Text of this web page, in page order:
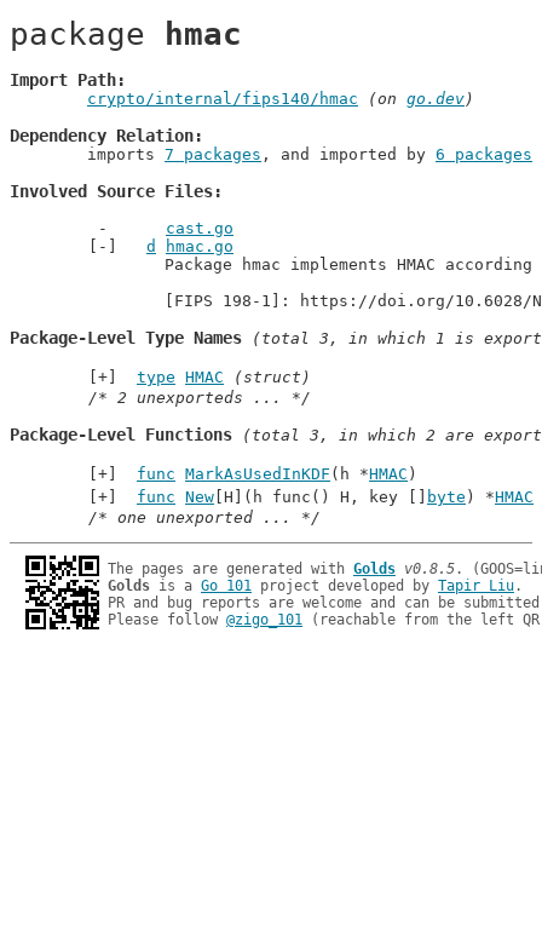
package hmac
Import Path
crypto/internal/fips140/hmac (on go.dev)
Dependency Relation
	imports
7 packages , and imported by 6 packages
Involved Source Files
cast.go
d
hmac.go
[FIPS 198-1]: https://doi.org/
Package-Level Type Names (total 3, in which 1 is
type HMAC
(struct)
/* 2 unexporteds ... */
Package-Level Functions (total 3, in which 2 are
func MarkAsUsedInKDF (h *HMAC )
func New [H](h func() H, key [] byte ) *HMAC
/* one unexported ... */
The pages are generated with Golds v0.8.5
Golds is a Go 101 project developed by Tapir Liu.
PR and bug reports are welcome and can be
Please follow @zigo_101 (reachable from the left
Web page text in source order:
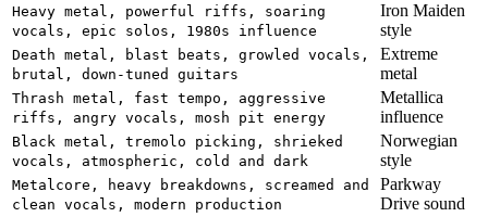
Heavy metal, powerful riffs, soaring
vocals, epic solos, 1980s influence
Iron Maiden
style
Death metal, blast beats, growled vocals,
brutal, down-tuned guitars
Extreme
metal
Thrash metal, fast tempo, aggressive
riffs, angry vocals, mosh pit energy
Metallica
influence
Black metal, tremolo picking, shrieked
vocals, atmospheric, cold and dark
Norwegian
style
Metalcore, heavy breakdowns, screamed and
clean vocals, modern production
Parkway
Drive sound
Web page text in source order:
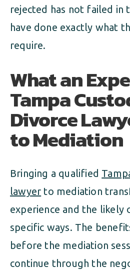
rejected has not failed in
have done exactly what
require.
What an
Tampa
Divorce
to Mediation
Bringing a qualified
lawyer to mediation
experience and the likely
specific ways. The
before the mediation
continue through the
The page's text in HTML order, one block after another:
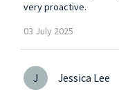
very proactive.
03 July 2025
J Jessica Lee
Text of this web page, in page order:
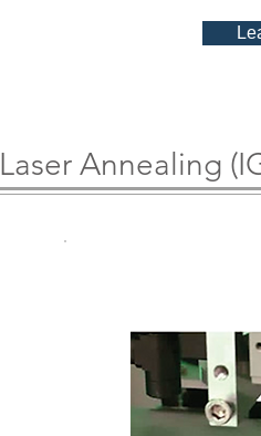
Laser Annealing
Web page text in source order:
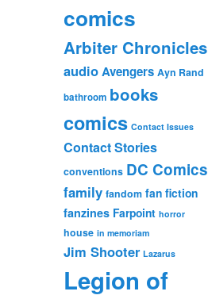
comics
Arbiter Chronicles
audioAvengers Ayn Rand
bathroom books
comics Contact Issues
Contact Stories
conventions DC Comics
family fandom fan fiction
fanzines Farpoint horror
house in memoriam
Jim Shooter Lazarus
Legion of
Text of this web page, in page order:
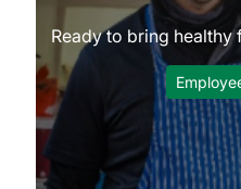
Ready to bring
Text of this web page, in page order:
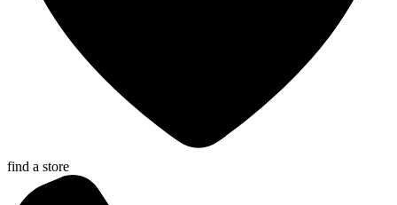
find a store
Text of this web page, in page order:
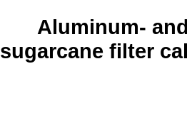
Aluminum-
sugarcane filter
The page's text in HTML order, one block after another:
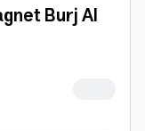
Burj Al
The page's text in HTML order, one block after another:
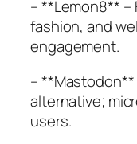
– **Lemon8**
fashion, and
engagement.
–
alternative;
users.
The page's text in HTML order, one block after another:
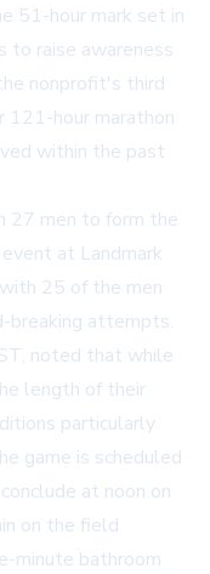
51-hour mark set in
to raise awareness
nonprofit's third
hour marathon
within the past
27 men to form the
at Landmark
with 25 of the men
breaking attempts.
noted that while
length of their
particularly
game is scheduled
at noon on
on the field
minute bathroom
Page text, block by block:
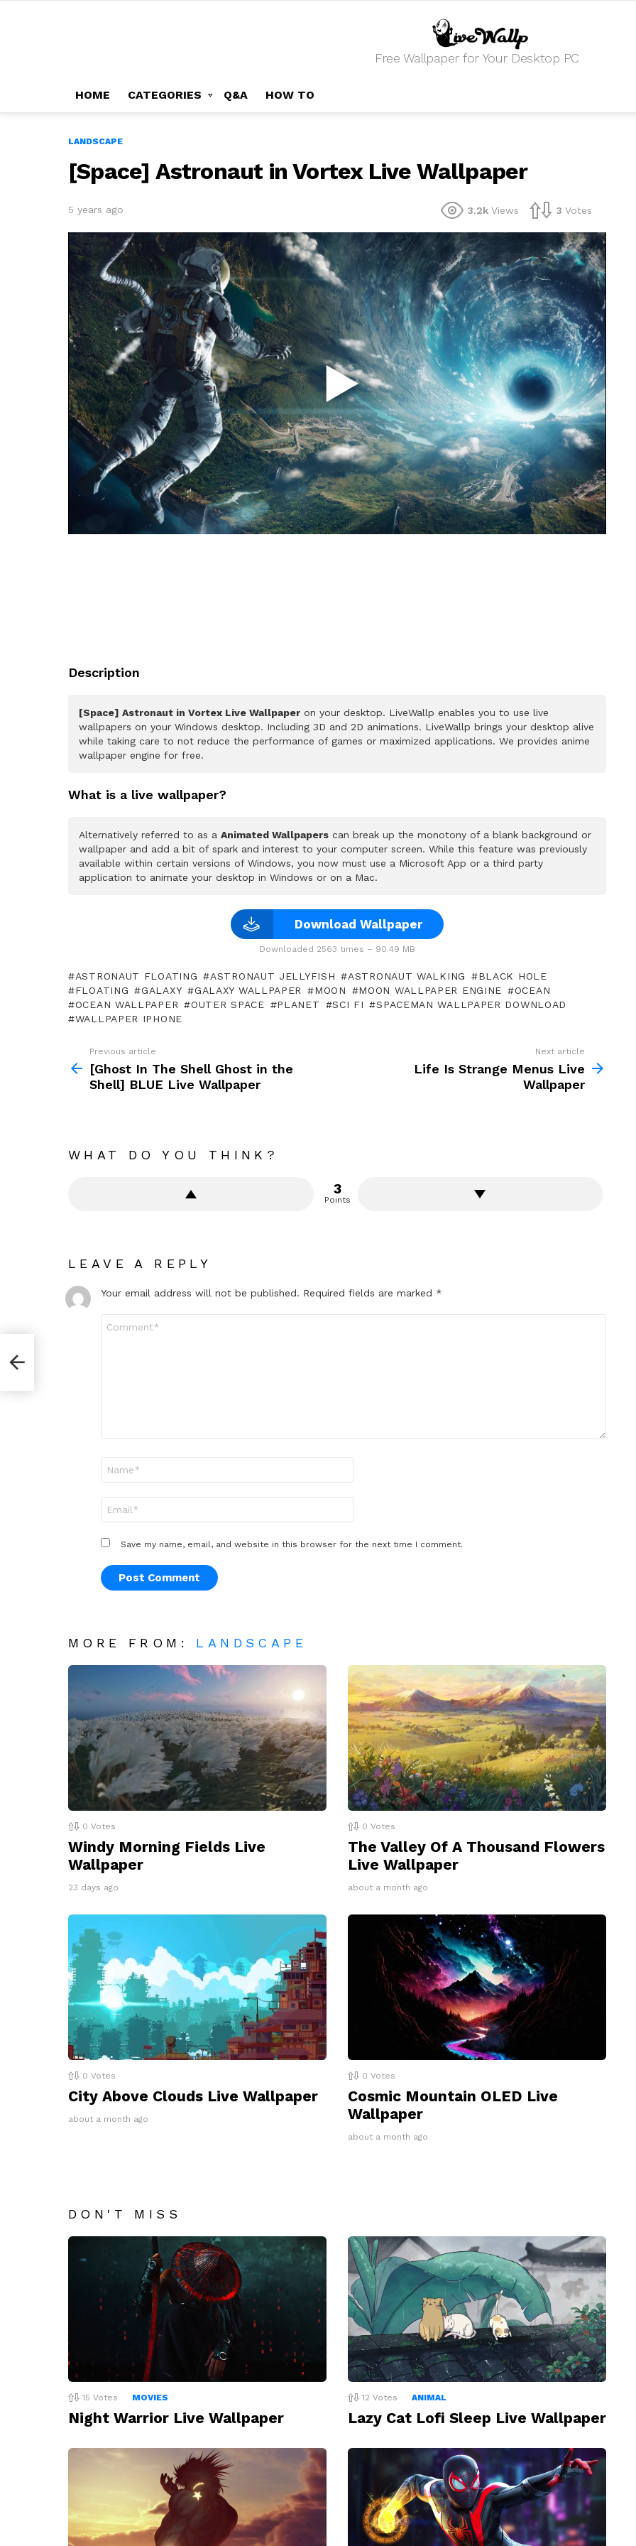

----------

◆ What is being asked ◆
Each record above is to be restated exactly, with its pictures removed from the copy.

◆ Answer section ◆
Text of this web page, in page order:
package hmac
Import Path
crypto/internal/fips140/hmac (on go.dev)
Dependency Relation
	imports
7 packages , and imported by 6 packages
Involved Source Files
cast.go
d
hmac.go
[FIPS 198-1]: https://doi.org/
Package-Level Type Names (total 3, in which 1 is
type HMAC
(struct)
/* 2 unexporteds ... */
Package-Level Functions (total 3, in which 2 are
func MarkAsUsedInKDF (h *HMAC )
func New [H](h func() H, key [] byte ) *HMAC
/* one unexported ... */
The pages are generated with Golds v0.8.5
Golds is a Go 101 project developed by Tapir Liu.
PR and bug reports are welcome and can be
Please follow @zigo_101 (reachable from the left
Web page text in source order:
Heavy metal, powerful riffs, soaring
vocals, epic solos, 1980s influence
Iron Maiden
style
Death metal, blast beats, growled vocals,
brutal, down-tuned guitars
Extreme
metal
Thrash metal, fast tempo, aggressive
riffs, angry vocals, mosh pit energy
Metallica
influence
Black metal, tremolo picking, shrieked
vocals, atmospheric, cold and dark
Norwegian
style
Metalcore, heavy breakdowns, screamed and
clean vocals, modern production
Parkway
Drive sound
Web page text in source order:
rejected has not failed in
have done exactly what
require.
What an
Tampa
Divorce
to Mediation
Bringing a qualified
lawyer to mediation
experience and the likely
specific ways. The
before the mediation
continue through the
The page's text in HTML order, one block after another:
very proactive.
03 July 2025
J Jessica Lee
Text of this web page, in page order:
Laser Annealing
Web page text in source order:
comics
Arbiter Chronicles
audioAvengers Ayn Rand
bathroom books
comics Contact Issues
Contact Stories
conventions DC Comics
family fandom fan fiction
fanzines Farpoint horror
house in memoriam
Jim Shooter Lazarus
Legion of
Text of this web page, in page order:
Ready to bring
Text of this web page, in page order:
find a store
Text of this web page, in page order:
Aluminum-
sugarcane filter
The page's text in HTML order, one block after another:
Burj Al
The page's text in HTML order, one block after another:
– **Lemon8**
fashion, and
engagement.
–
alternative;
users.
The page's text in HTML order, one block after another:
51-hour mark set in
to raise awareness
nonprofit's third
hour marathon
within the past
27 men to form the
at Landmark
with 25 of the men
breaking attempts.
noted that while
length of their
particularly
game is scheduled
at noon on
on the field
minute bathroom
Page text, block by block:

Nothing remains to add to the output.